++++ EXTRACTED MATERIAL
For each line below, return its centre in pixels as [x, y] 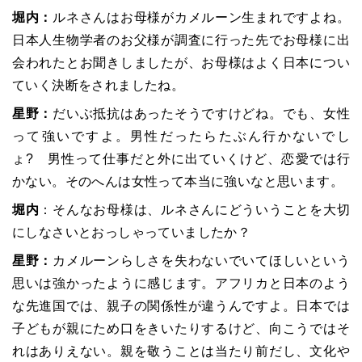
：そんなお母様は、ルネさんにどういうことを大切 [194, 209]
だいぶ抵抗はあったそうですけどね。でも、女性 [201, 113]
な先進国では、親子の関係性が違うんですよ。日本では [181, 305]
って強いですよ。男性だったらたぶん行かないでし [181, 136]
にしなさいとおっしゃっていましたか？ [132, 232]
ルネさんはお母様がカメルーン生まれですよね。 [201, 17]
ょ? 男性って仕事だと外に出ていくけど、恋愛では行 [181, 158]
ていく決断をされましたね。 [99, 85]
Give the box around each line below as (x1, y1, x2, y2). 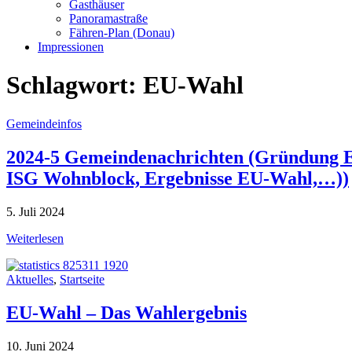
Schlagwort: (6, 71, 143, 100)
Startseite (60, 272, 104, 286)
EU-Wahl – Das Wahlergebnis (6, 302, 247, 323)
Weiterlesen (6, 231, 64, 245)
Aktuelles (6, 272, 53, 286)
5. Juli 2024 (6, 204, 64, 218)
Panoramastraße (69, 12, 148, 25)
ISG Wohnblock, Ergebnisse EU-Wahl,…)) (6, 167, 349, 189)
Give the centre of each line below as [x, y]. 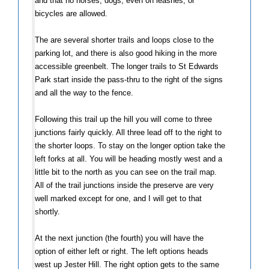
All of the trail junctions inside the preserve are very [124, 185]
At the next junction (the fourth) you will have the [119, 238]
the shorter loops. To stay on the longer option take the [130, 145]
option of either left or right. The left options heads [122, 251]
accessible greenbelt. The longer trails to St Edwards [127, 66]
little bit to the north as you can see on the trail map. [126, 172]
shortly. [47, 211]
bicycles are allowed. [71, 13]
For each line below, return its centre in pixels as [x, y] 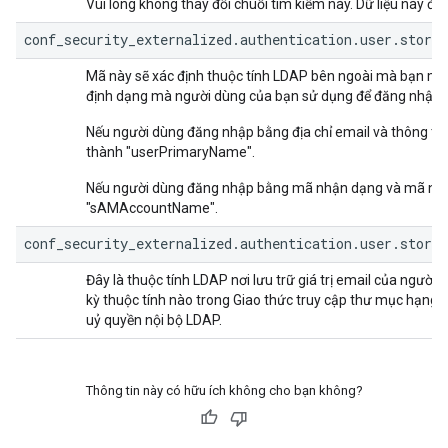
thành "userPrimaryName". [170, 152]
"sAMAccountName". [152, 208]
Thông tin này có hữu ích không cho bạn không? [224, 390]
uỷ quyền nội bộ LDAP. [154, 320]
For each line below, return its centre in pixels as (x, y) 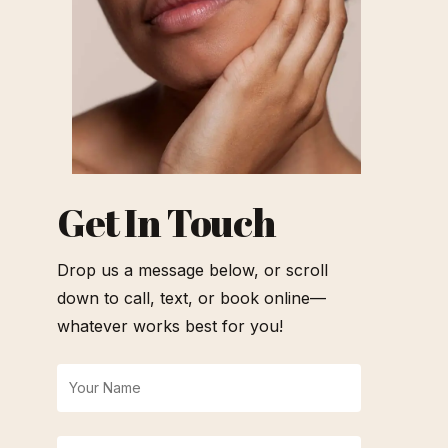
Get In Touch (165, 222)
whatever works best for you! (169, 326)
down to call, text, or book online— (191, 298)
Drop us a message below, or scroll (192, 270)
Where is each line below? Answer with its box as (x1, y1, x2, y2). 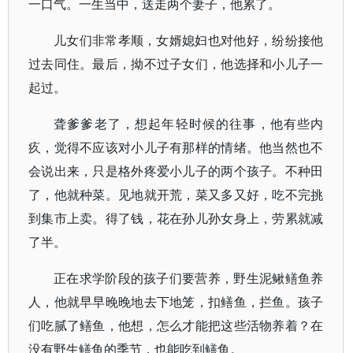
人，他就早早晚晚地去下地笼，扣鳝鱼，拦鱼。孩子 (28, 293, 324, 310)
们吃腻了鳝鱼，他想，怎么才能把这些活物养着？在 (28, 317, 324, 334)
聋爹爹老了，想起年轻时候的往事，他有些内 (54, 115, 324, 132)
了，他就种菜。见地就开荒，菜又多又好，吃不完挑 (28, 186, 324, 203)
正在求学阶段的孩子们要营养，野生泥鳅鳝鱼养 (54, 269, 324, 287)
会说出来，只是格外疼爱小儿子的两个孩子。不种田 (28, 162, 324, 180)
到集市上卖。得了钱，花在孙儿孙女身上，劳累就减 (28, 210, 324, 227)
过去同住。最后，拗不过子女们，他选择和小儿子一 (28, 55, 324, 72)
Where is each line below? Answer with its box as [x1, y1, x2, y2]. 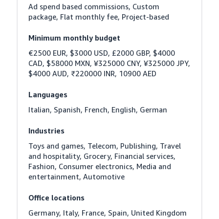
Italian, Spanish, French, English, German [28, 105, 168, 114]
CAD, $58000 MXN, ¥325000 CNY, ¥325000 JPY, [28, 58, 191, 67]
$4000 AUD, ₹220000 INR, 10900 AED [28, 68, 157, 78]
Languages [28, 89, 68, 99]
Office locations [28, 193, 85, 202]
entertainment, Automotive [28, 172, 125, 181]
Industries [28, 126, 65, 135]
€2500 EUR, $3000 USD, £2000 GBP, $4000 [28, 48, 175, 57]
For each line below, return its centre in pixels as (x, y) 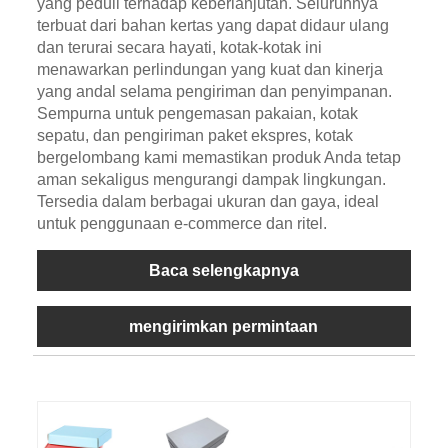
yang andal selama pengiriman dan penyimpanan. (214, 91)
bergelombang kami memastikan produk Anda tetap (218, 157)
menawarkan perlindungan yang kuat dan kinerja (209, 69)
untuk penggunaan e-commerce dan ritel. (181, 223)
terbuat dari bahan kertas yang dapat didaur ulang (212, 25)
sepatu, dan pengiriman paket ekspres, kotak (194, 135)
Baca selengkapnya (223, 270)
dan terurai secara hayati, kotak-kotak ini (179, 47)
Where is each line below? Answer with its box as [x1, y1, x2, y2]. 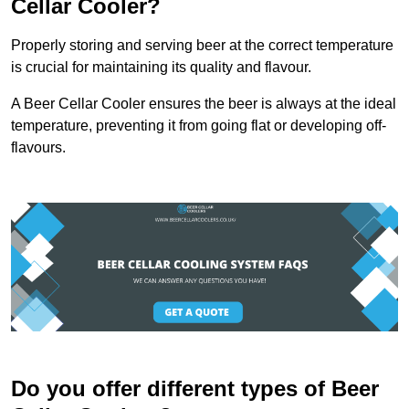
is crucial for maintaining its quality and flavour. [11, 58, 311, 75]
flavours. [11, 139, 66, 155]
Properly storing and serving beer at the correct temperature [11, 37, 393, 53]
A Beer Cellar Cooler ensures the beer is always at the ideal [11, 95, 396, 111]
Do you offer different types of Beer [11, 376, 379, 402]
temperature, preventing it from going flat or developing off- [11, 117, 386, 133]
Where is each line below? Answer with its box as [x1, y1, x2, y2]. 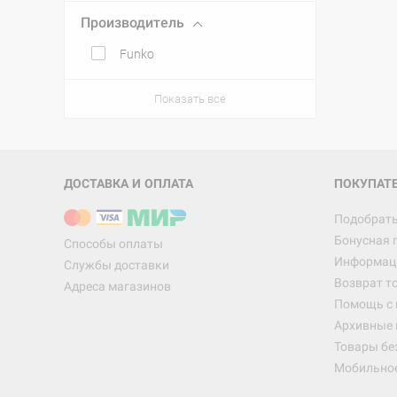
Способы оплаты [64, 237, 163, 251]
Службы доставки [64, 258, 169, 272]
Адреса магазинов [64, 279, 171, 293]
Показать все [154, 92, 226, 105]
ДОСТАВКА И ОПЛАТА [64, 176, 193, 191]
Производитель [81, 14, 184, 31]
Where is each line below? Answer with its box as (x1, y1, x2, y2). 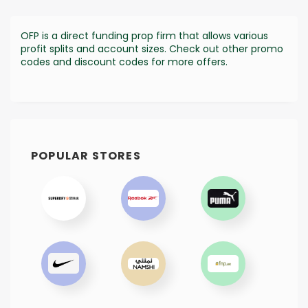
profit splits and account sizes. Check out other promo (21, 41, 283, 56)
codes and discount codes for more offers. (21, 54, 228, 69)
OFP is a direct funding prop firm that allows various (21, 28, 268, 43)
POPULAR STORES (31, 147, 141, 164)
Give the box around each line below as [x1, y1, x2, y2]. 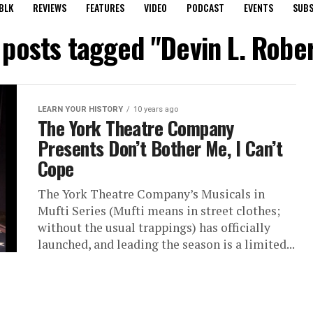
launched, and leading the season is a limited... [38, 236, 295, 252]
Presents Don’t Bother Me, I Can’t [38, 134, 283, 162]
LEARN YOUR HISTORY [38, 105, 123, 114]
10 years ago [133, 105, 178, 114]
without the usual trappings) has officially [38, 219, 270, 235]
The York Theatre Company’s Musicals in [38, 186, 265, 202]
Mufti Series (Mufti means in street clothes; [38, 203, 280, 219]
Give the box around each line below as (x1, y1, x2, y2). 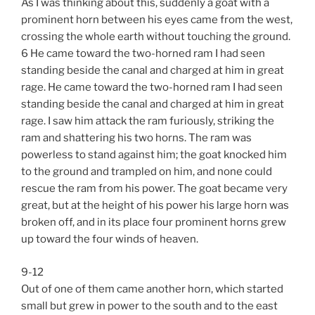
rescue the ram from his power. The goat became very (21, 182, 288, 195)
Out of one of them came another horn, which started (21, 282, 283, 295)
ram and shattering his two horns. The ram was (21, 131, 252, 145)
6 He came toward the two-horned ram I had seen (21, 47, 265, 60)
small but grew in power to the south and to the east (21, 299, 278, 312)
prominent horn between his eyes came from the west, (21, 13, 292, 27)
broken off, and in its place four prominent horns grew (21, 216, 286, 229)
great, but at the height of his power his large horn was (21, 199, 289, 212)
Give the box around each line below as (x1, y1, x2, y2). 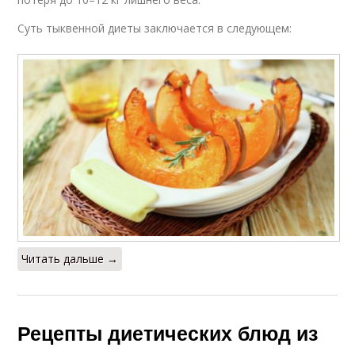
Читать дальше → (21, 251, 119, 267)
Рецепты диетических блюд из (17, 319, 319, 348)
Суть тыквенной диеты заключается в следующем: (17, 21, 292, 36)
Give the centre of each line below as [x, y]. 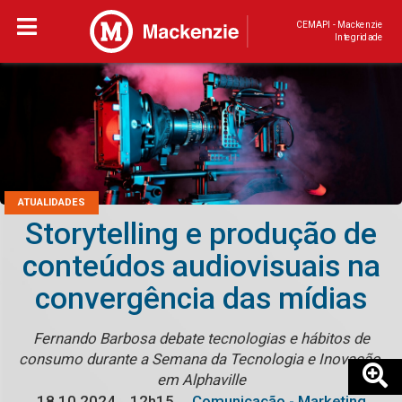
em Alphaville [201, 380]
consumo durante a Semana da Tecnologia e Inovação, [201, 359]
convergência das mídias [201, 299]
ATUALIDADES [52, 203]
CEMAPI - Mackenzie [339, 25]
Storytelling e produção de [201, 234]
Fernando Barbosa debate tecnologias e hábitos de [201, 339]
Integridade [359, 37]
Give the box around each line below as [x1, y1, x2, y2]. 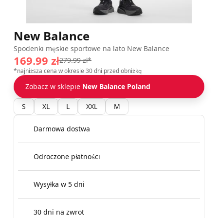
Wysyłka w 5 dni [34, 180, 85, 189]
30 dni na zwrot [34, 207, 84, 217]
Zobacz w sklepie [25, 82, 82, 91]
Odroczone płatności [34, 152, 100, 161]
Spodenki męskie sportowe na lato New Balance [14, 44, 169, 53]
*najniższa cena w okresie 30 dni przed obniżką [14, 67, 142, 75]
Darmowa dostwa [34, 124, 90, 133]
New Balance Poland [82, 82, 150, 91]
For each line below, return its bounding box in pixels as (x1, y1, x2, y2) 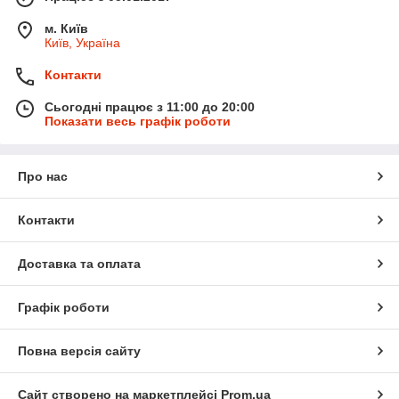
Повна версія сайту (18, 344, 141, 359)
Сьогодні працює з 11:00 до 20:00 (45, 100, 255, 115)
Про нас (18, 169, 68, 184)
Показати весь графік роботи (45, 114, 231, 129)
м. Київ (45, 21, 88, 37)
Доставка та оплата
++++++++
:: EXERCISE GOAL ::
Set down a word-for-word copy of the records, dropping any picture.

:: EXPECTED OUTPUT ::
For each line below, return its centre in pixels as [x, y] 
：そんなお母様は、ルネさんにどういうことを大切 [194, 209]
だいぶ抵抗はあったそうですけどね。でも、女性 [201, 113]
な先進国では、親子の関係性が違うんですよ。日本では [181, 305]
って強いですよ。男性だったらたぶん行かないでし [181, 136]
にしなさいとおっしゃっていましたか？ [132, 232]
ルネさんはお母様がカメルーン生まれですよね。 [201, 17]
ょ? 男性って仕事だと外に出ていくけど、恋愛では行 [181, 158]
ていく決断をされましたね。 [99, 85]
Give the box around each line below as (x1, y1, x2, y2). 
Schlagwort: (6, 71, 143, 100)
Startseite (60, 272, 104, 286)
EU-Wahl – Das Wahlergebnis (6, 302, 247, 323)
Weiterlesen (6, 231, 64, 245)
Aktuelles (6, 272, 53, 286)
5. Juli 2024 (6, 204, 64, 218)
Panoramastraße (69, 12, 148, 25)
ISG Wohnblock, Ergebnisse EU-Wahl,…)) (6, 167, 349, 189)
Give the centre of each line below as [x, y]. 
All of the trail junctions inside the preserve are very [124, 185]
At the next junction (the fourth) you will have the [119, 238]
the shorter loops. To stay on the longer option take the [130, 145]
option of either left or right. The left options heads [122, 251]
accessible greenbelt. The longer trails to St Edwards [127, 66]
little bit to the north as you can see on the trail map. [126, 172]
shortly. [47, 211]
bicycles are allowed. [71, 13]
For each line below, return its centre in pixels as [x, y] 
thành "userPrimaryName". [170, 152]
"sAMAccountName". [152, 208]
Thông tin này có hữu ích không cho bạn không? [224, 390]
uỷ quyền nội bộ LDAP. [154, 320]
For each line below, return its centre in pixels as (x, y) 
Get In Touch (165, 222)
whatever works best for you! (169, 326)
down to call, text, or book online— (191, 298)
Drop us a message below, or scroll (192, 270)
Where is each line below? Answer with its box as (x1, y1, x2, y2). 
人，他就早早晚晚地去下地笼，扣鳝鱼，拦鱼。孩子 (28, 293, 324, 310)
们吃腻了鳝鱼，他想，怎么才能把这些活物养着？在 (28, 317, 324, 334)
聋爹爹老了，想起年轻时候的往事，他有些内 (54, 115, 324, 132)
了，他就种菜。见地就开荒，菜又多又好，吃不完挑 (28, 186, 324, 203)
正在求学阶段的孩子们要营养，野生泥鳅鳝鱼养 (54, 269, 324, 287)
会说出来，只是格外疼爱小儿子的两个孩子。不种田 (28, 162, 324, 180)
到集市上卖。得了钱，花在孙儿孙女身上，劳累就减 (28, 210, 324, 227)
过去同住。最后，拗不过子女们，他选择和小儿子一 (28, 55, 324, 72)
Where is each line below? Answer with its box as [x1, y1, x2, y2]. 
Italian, Spanish, French, English, German [28, 105, 168, 114]
CAD, $58000 MXN, ¥325000 CNY, ¥325000 JPY, [28, 58, 191, 67]
$4000 AUD, ₹220000 INR, 10900 AED [28, 68, 157, 78]
Languages [28, 89, 68, 99]
Office locations [28, 193, 85, 202]
entertainment, Automotive [28, 172, 125, 181]
Industries [28, 126, 65, 135]
€2500 EUR, $3000 USD, £2000 GBP, $4000 [28, 48, 175, 57]
For each line below, return its centre in pixels as (x, y) 
yang andal selama pengiriman dan penyimpanan. (214, 91)
bergelombang kami memastikan produk Anda tetap (218, 157)
menawarkan perlindungan yang kuat dan kinerja (209, 69)
untuk penggunaan e-commerce dan ritel. (181, 223)
terbuat dari bahan kertas yang dapat didaur ulang (212, 25)
sepatu, dan pengiriman paket ekspres, kotak (194, 135)
Baca selengkapnya (223, 270)
dan terurai secara hayati, kotak-kotak ini (179, 47)
Where is each line below? Answer with its box as [x1, y1, x2, y2]. 
is crucial for maintaining its quality and flavour. [11, 58, 311, 75]
flavours. [11, 139, 66, 155]
Properly storing and serving beer at the correct temperature [11, 37, 393, 53]
A Beer Cellar Cooler ensures the beer is always at the ideal [11, 95, 396, 111]
Do you offer different types of Beer [11, 376, 379, 402]
temperature, preventing it from going flat or developing off- [11, 117, 386, 133]
Where is each line below? Answer with its box as [x1, y1, x2, y2]. 
Способы оплаты [64, 237, 163, 251]
Службы доставки [64, 258, 169, 272]
Адреса магазинов [64, 279, 171, 293]
Показать все [154, 92, 226, 105]
ДОСТАВКА И ОПЛАТА [64, 176, 193, 191]
Производитель [81, 14, 184, 31]
Where is each line below? Answer with its box as (x1, y1, x2, y2). 
profit splits and account sizes. Check out other promo (21, 41, 283, 56)
codes and discount codes for more offers. (21, 54, 228, 69)
OFP is a direct funding prop firm that allows various (21, 28, 268, 43)
POPULAR STORES (31, 147, 141, 164)
Give the box around each line below as [x1, y1, x2, y2]. 
launched, and leading the season is a limited... [38, 236, 295, 252]
Presents Don’t Bother Me, I Can’t [38, 134, 283, 162]
LEARN YOUR HISTORY [38, 105, 123, 114]
10 years ago [133, 105, 178, 114]
without the usual trappings) has officially [38, 219, 270, 235]
The York Theatre Company’s Musicals in [38, 186, 265, 202]
Mufti Series (Mufti means in street clothes; [38, 203, 280, 219]
Give the box around each line below as (x1, y1, x2, y2). 
rescue the ram from his power. The goat became very (21, 182, 288, 195)
Out of one of them came another horn, which started (21, 282, 283, 295)
ram and shattering his two horns. The ram was (21, 131, 252, 145)
6 He came toward the two-horned ram I had seen (21, 47, 265, 60)
small but grew in power to the south and to the east (21, 299, 278, 312)
prominent horn between his eyes came from the west, (21, 13, 292, 27)
broken off, and in its place four prominent horns grew (21, 216, 286, 229)
great, but at the height of his power his large horn was (21, 199, 289, 212)
Give the box around each line below as (x1, y1, x2, y2). 
Читать дальше → (21, 251, 119, 267)
Рецепты диетических блюд из (17, 319, 319, 348)
Суть тыквенной диеты заключается в следующем: (17, 21, 292, 36)
Give the centre of each line below as [x, y]. 
em Alphaville [201, 380]
consumo durante a Semana da Tecnologia e Inovação, [201, 359]
convergência das mídias [201, 299]
ATUALIDADES [52, 203]
CEMAPI - Mackenzie [339, 25]
Storytelling e produção de [201, 234]
Fernando Barbosa debate tecnologias e hábitos de [201, 339]
Integridade [359, 37]
Give the box around each line below as [x1, y1, x2, y2]. 
Wysyłka w 5 dni [34, 180, 85, 189]
30 dni na zwrot [34, 207, 84, 217]
Zobacz w sklepie [25, 82, 82, 91]
Odroczone płatności [34, 152, 100, 161]
Spodenki męskie sportowe na lato New Balance [14, 44, 169, 53]
*najniższa cena w okresie 30 dni przed obniżką [14, 67, 142, 75]
Darmowa dostwa [34, 124, 90, 133]
New Balance Poland [82, 82, 150, 91]
For each line below, return its bounding box in pixels as (x1, y1, x2, y2) 
Повна версія сайту (18, 344, 141, 359)
Сьогодні працює з 11:00 до 20:00 (45, 100, 255, 115)
Про нас (18, 169, 68, 184)
Показати весь графік роботи (45, 114, 231, 129)
м. Київ (45, 21, 88, 37)
Доставка та оплата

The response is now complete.